**Exercise instructions**
Everything in the listing should be set down exactly, apart from the pictures.
◆ ◆ ◆ ◆ ◆
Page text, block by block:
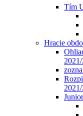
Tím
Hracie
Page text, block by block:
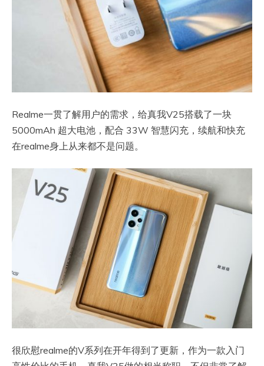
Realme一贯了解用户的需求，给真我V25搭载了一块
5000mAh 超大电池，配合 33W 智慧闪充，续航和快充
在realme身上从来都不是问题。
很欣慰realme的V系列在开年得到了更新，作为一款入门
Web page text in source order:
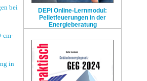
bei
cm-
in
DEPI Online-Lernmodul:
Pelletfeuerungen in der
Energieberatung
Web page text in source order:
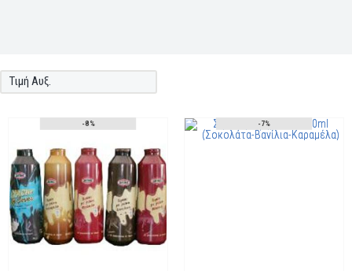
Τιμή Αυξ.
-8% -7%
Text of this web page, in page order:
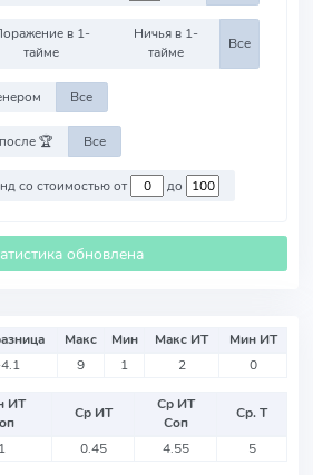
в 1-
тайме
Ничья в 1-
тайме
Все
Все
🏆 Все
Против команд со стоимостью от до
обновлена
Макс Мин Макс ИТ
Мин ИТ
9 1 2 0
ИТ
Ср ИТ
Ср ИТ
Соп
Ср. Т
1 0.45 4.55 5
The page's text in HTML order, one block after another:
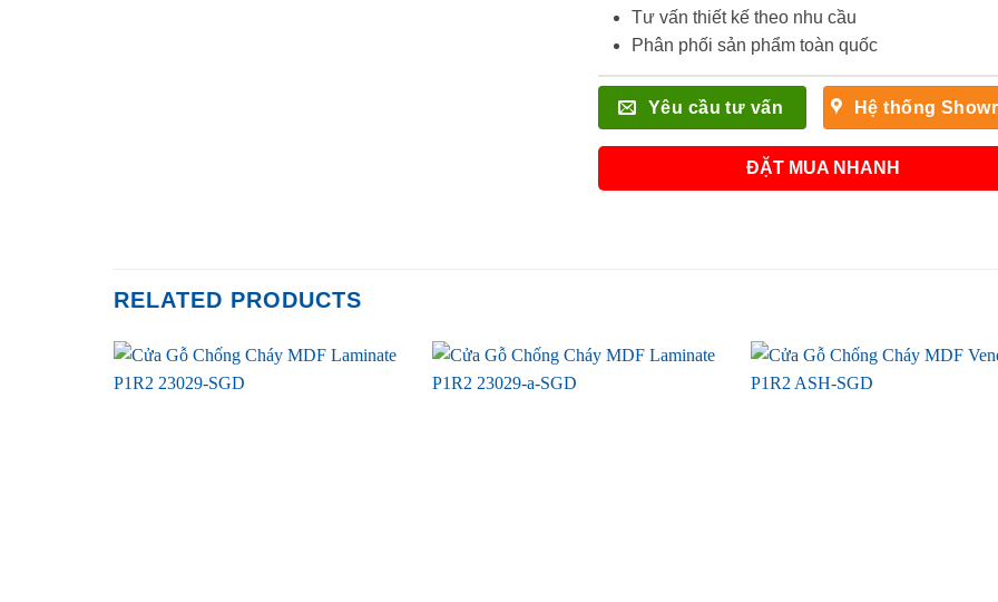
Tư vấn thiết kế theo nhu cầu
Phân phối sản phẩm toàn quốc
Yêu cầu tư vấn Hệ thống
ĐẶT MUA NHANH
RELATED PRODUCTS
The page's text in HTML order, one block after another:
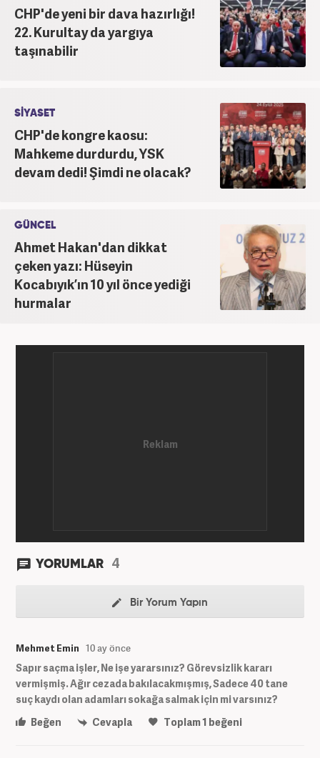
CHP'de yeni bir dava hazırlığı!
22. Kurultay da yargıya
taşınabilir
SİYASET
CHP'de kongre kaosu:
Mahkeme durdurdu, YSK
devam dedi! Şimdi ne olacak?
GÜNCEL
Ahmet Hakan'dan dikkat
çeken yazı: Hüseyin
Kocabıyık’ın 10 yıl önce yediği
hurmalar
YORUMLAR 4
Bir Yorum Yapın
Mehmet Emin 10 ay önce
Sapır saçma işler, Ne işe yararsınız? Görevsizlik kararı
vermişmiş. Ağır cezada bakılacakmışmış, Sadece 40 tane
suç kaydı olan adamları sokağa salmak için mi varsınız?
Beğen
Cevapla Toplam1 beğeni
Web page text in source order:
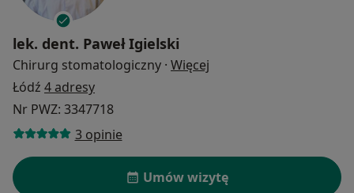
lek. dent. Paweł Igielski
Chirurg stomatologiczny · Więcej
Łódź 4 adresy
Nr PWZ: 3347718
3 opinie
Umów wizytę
◆ ◆ ◆ ◆ ◆
**Written reply**
Page text, block by block:
Tím
Hracie
Page text, block by block:
Realme一贯了解用户的需求，给真我V25搭载了一块
5000mAh 超大电池，配合 33W 智慧闪充，续航和快充
在realme身上从来都不是问题。
很欣慰realme的V系列在开年得到了更新，作为一款入门
Web page text in source order:
bei
cm-
in
DEPI Online-Lernmodul:
Pelletfeuerungen in der
Energieberatung
Web page text in source order:
Τιμή Αυξ.
-8% -7%
Text of this web page, in page order:
в 1-
тайме
Ничья в 1-
тайме
Все
Все
🏆 Все
Против команд со стоимостью от до
обновлена
Макс Мин Макс ИТ
Мин ИТ
9 1 2 0
ИТ
Ср ИТ
Ср ИТ
Соп
Ср. Т
1 0.45 4.55 5
The page's text in HTML order, one block after another:
Tư vấn thiết kế theo nhu cầu
Phân phối sản phẩm toàn quốc
Yêu cầu tư vấn Hệ thống
ĐẶT MUA NHANH
RELATED PRODUCTS
The page's text in HTML order, one block after another:
CHP'de yeni bir dava hazırlığı!
22. Kurultay da yargıya
taşınabilir
SİYASET
CHP'de kongre kaosu:
Mahkeme durdurdu, YSK
devam dedi! Şimdi ne olacak?
GÜNCEL
Ahmet Hakan'dan dikkat
çeken yazı: Hüseyin
Kocabıyık’ın 10 yıl önce yediği
hurmalar
YORUMLAR 4
Bir Yorum Yapın
Mehmet Emin 10 ay önce
Sapır saçma işler, Ne işe yararsınız? Görevsizlik kararı
vermişmiş. Ağır cezada bakılacakmışmış, Sadece 40 tane
suç kaydı olan adamları sokağa salmak için mi varsınız?
Beğen
Cevapla Toplam1 beğeni
Web page text in source order:
lek. dent. Paweł Igielski
Chirurg stomatologiczny · Więcej
Łódź 4 adresy
Nr PWZ: 3347718
3 opinie
Umów wizytę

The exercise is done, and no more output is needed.